Sementara itu, Koordinator Penyuluh Pertanian Lapangan (PPL) Kecamatan Ploso, Syaifuddin, menyebut lahan pertanian yang terdampak banjir tersebar di tiga desa.

Dampak terparah terjadi di Desa Gedongombo dengan luasan sekitar 70–80 hektare, disusul Desa Jatigedong sekitar 30 hektare, serta sebagian lahan di Desa Ploso yang berbatasan langsung dengan Jatigedong.

“Total sekitar 130 hektare sawah terendam. Saat ini air memang mulai surut, tetapi masih ada lahan yang tergenang,” kata Syaifuddin.

Ia menjelaskan genangan air mulai berkurang sejak 12–13 Januari seiring menurunnya curah hujan di wilayah hulu. Namun hingga kini, dampak kerusakan tanaman belum dapat dipastikan sepenuhnya karena sebagian sawah masih tergenang.

“Sampai sekarang belum bisa dipastikan berapa luas tanaman yang mati. Masih ada sawah yang terendam,” ujarnya.
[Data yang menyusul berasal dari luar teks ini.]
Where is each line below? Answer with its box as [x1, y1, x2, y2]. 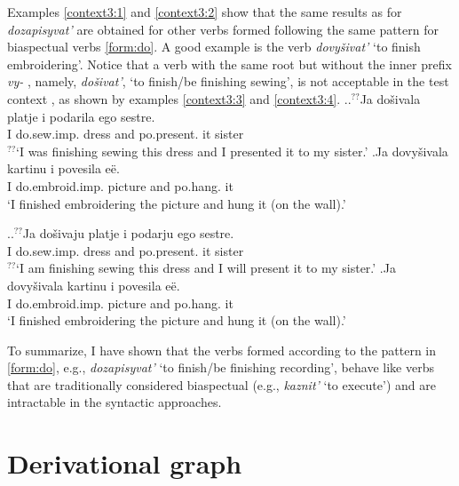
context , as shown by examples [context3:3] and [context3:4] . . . [7, 89, 352, 108]
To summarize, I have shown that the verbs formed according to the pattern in [7, 340, 437, 359]
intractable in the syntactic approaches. [7, 393, 222, 411]
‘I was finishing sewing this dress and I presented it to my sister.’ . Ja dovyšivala [16, 141, 448, 160]
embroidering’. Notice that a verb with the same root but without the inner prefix [7, 54, 452, 73]
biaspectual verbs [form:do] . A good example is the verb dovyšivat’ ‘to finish [7, 37, 421, 56]
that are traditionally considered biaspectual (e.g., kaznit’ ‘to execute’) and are [7, 375, 436, 394]
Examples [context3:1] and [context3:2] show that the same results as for [7, 3, 402, 20]
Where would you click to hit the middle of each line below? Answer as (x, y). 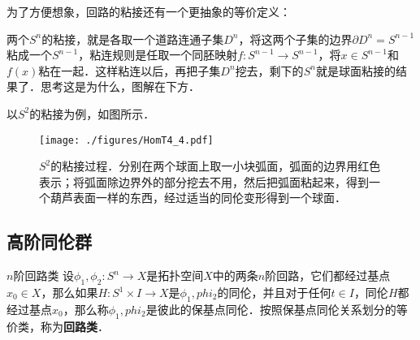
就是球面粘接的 (355, 70)
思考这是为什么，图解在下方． (120, 86)
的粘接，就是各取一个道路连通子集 (133, 39)
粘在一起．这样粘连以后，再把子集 (130, 70)
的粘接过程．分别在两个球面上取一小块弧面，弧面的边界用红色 (216, 166)
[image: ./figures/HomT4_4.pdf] (126, 140)
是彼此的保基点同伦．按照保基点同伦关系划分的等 (277, 309)
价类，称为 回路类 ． (58, 326)
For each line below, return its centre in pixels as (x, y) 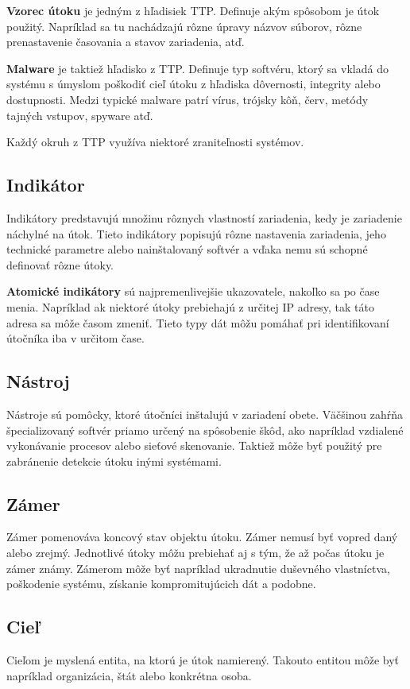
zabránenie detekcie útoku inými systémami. (114, 461)
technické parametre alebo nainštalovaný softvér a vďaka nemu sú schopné (187, 249)
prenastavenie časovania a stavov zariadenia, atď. (126, 42)
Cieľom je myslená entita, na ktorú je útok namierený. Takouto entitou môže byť (203, 660)
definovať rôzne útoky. (60, 264)
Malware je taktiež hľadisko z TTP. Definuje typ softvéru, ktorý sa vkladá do (197, 68)
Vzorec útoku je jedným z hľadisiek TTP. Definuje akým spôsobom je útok (193, 10)
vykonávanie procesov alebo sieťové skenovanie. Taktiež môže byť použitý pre (194, 445)
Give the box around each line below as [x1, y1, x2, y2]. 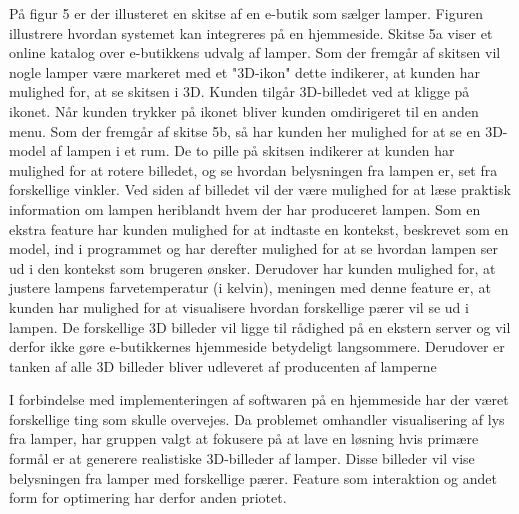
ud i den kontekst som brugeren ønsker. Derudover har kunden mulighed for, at [9, 257, 496, 278]
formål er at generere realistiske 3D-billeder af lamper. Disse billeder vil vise [9, 448, 475, 469]
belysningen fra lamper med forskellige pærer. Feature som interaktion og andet [9, 467, 497, 488]
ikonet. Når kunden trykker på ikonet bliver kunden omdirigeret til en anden [9, 100, 479, 121]
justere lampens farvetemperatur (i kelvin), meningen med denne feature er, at [9, 277, 491, 298]
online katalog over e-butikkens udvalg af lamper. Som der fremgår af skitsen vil [9, 42, 501, 63]
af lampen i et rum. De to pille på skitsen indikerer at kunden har [50, 140, 455, 161]
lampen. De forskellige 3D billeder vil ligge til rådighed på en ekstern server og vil [9, 316, 511, 337]
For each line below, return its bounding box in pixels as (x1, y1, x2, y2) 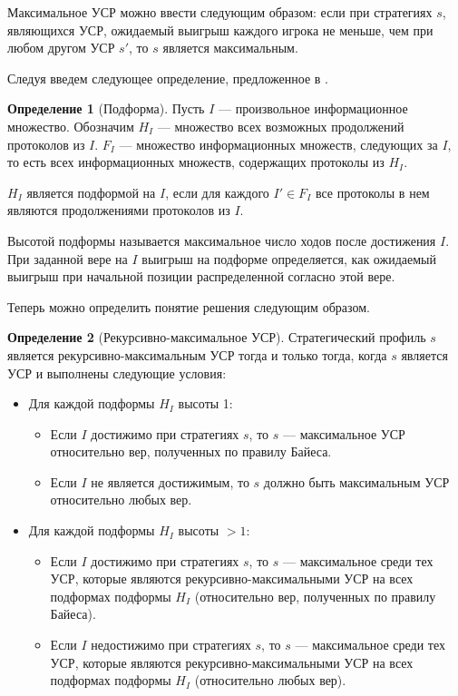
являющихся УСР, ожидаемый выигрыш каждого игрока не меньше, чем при (7, 20, 434, 39)
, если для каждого (165, 182, 269, 201)
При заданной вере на (7, 249, 128, 268)
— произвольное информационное (219, 99, 408, 118)
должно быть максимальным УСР (263, 472, 450, 491)
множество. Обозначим (7, 116, 134, 135)
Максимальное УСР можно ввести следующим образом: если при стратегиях (7, 3, 433, 21)
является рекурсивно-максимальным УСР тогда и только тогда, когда (7, 345, 387, 364)
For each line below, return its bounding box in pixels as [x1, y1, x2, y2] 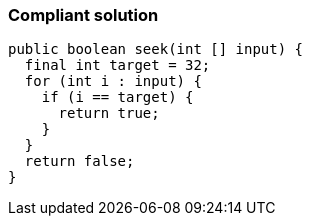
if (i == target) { [41, 89, 194, 106]
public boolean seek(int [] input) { [8, 41, 304, 58]
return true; [58, 105, 160, 122]
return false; [24, 153, 135, 170]
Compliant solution [8, 5, 159, 25]
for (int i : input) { [24, 73, 202, 90]
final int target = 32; [24, 57, 211, 74]
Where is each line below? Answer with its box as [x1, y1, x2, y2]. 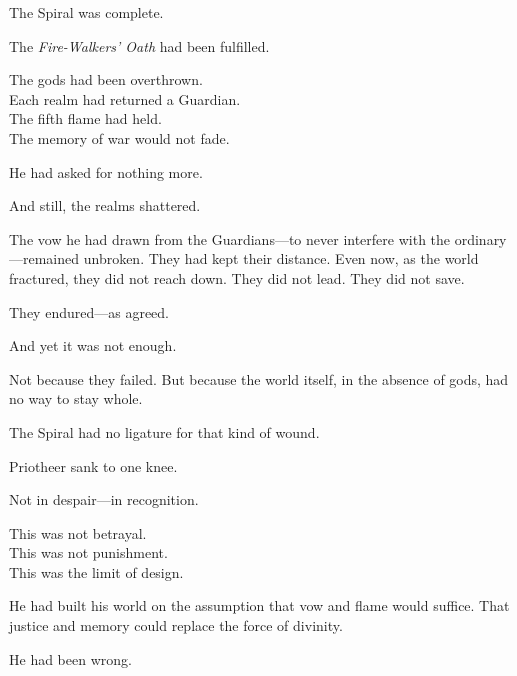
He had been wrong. [9, 648, 132, 669]
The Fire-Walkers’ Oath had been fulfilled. [9, 35, 270, 56]
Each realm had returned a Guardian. [9, 88, 241, 109]
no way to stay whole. [9, 388, 143, 409]
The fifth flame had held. [9, 108, 162, 129]
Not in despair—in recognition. [9, 489, 199, 510]
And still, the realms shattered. [9, 195, 201, 216]
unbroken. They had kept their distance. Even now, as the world [83, 248, 479, 269]

Data dampak banjir tersebut telah dilaporkan ke Dinas Pertanian Jombang dan ditindaklanjuti bersama PT Asuransi Jasa Indonesia (Jasindo), mengingat sebagian lahan telah terdaftar dalam program asuransi pertanian.

“Pihak asuransi sudah turun ke lapangan untuk melakukan pengecekan,” tambahnya.

Di tingkat desa, kekhawatiran petani masih terasa. Kepala Desa Gedongombo, Lasiman, membenarkan bahwa banjir mulai surut meski belum sepenuhnya kering. Sawah dengan kontur rendah masih tergenang air.

Ia menyebut dampak terhadap tanaman padi bervariasi. Sebagian kecil tanaman dilaporkan mati dan perlu tanam ulang, meski belum dalam skala besar. Namun, banjir yang kerap berulang membuat petani cemas.

“Petani khawatir banjir datang lagi. Di sini tidak hanya sekali,” kata Lasiman.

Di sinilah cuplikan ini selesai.